Thursday, February 7, 2013

Some Days...

I'm a slave to my conscience. I often look to far into my interactions with others. You could say I'm self conscious. I get butt-hurt about stupid shit. I've been this way my whole life, and despite what I've done in attempt to suppress this attribute, pretty sure I'm going to die this way.

Good thing I've got these puppies to make me normal...
 Just kidding. I'm not a pill popping machine. Luckily, I was forced to confront my demons before being offered this escape, and I am thankful for every day that I can be ME instead of just a xanied out drone.  But its a hard road, particular because I have no sympathy for my kind. I've spent enough time in 'impoverished' areas to know that I really, truly, should not be bitching, about anything, ever. I've got things pretty fucking good compared to a lot of people out there. But, alas, I'm only human. I still get bummed out when things aren't going my way. It sucks, I'm not to proud of it, but I tell you what, confronting this part of myself has so far been one of the most rewarding experiences of my life.
 For years, I've tried to deny this part of me, and in doing so, began to wither away into nothingness. I was a sorry sight. The Lost Boys Years:
'The Lost Boys Years' By Maximilian Barlerin 2005. Pen and Ink on Paper.
A dark period of my life. Came out with a pretty negative outlook towards humanity. I still shudder thinking about it...
It's almost 10 years now since those days, and I have spent that time trying to rebuild myself from the ground up. To do this I had to dig deep to confront the very source of the issues that were having the most negative impacts on my life, and I'm still digging...
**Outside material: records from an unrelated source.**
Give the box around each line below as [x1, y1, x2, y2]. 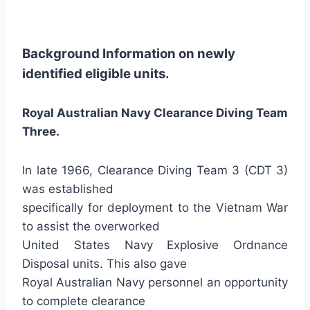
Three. [22, 125, 60, 138]
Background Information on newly [22, 46, 235, 62]
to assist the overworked [22, 219, 160, 233]
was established [22, 182, 113, 196]
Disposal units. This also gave [22, 257, 187, 271]
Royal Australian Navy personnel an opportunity [22, 275, 288, 289]
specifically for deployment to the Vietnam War [22, 201, 288, 215]
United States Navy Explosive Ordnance [22, 238, 288, 252]
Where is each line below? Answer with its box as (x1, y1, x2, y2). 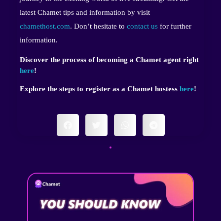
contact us (127, 22, 158, 30)
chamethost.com (20, 22, 70, 30)
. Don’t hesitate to (70, 22, 127, 30)
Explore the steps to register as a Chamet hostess (20, 84, 180, 93)
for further (158, 22, 191, 30)
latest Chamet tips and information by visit (20, 8, 150, 16)
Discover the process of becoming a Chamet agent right (20, 55, 199, 64)

Thursday, January 10, 2013

The Magellan Straights...

While driving around the Coast between Punta Arenas and Puerto Natales, Nechi (my sister) convinced me to take a quick dip into the Straights of Magellan.
video

Wednesday, December 19, 2012

Torres Del Paine


Pretty much what I came to Chile to see. As crazy as this place seemed to me, I couldn't help but notice how worn the trail is to this very site, where probably thousands of photos get taken every day. But fuck, the sheer size and raw nature of the Torres are enough to clench the butt of any rock climber. I would love to one day put up a route in Alpine style on Torres Central, but as with any magnificent wall, talking about it from the warmth of my home, or even while standing at the base amongst a throng of diverse tourists, is entirely different from actually committing to such an endeavor. In that sense, I found a similarity between Torres del Paine National Park, and say, Rocky Mountain National Park in my home of Colorado. Both places have been on the public radar for decades now, so much so that one half expects to see a restaurant and souvenir shop around the next bend, and sometimes there is.
 I find this a little discouraging, especially when prior to my coming here I dreamt of this place as wild country that only permits a determined, if not deranged, few. Yet like both places, I've noticed that a very wild world does indeed exist, sometimes even alarmingly close to the well worn trail. Like a coy spirit that follows you and feeds on crushing your foolish pride. I see the vertical domain as a sanctuary of that mysterious wild environment that I dream of. The experiences high on a wall feel almost other worldly. For better or for worse, I have caught a faint glimmer into this other world and I feel that I will spend the rest of my life trying to look further into it. 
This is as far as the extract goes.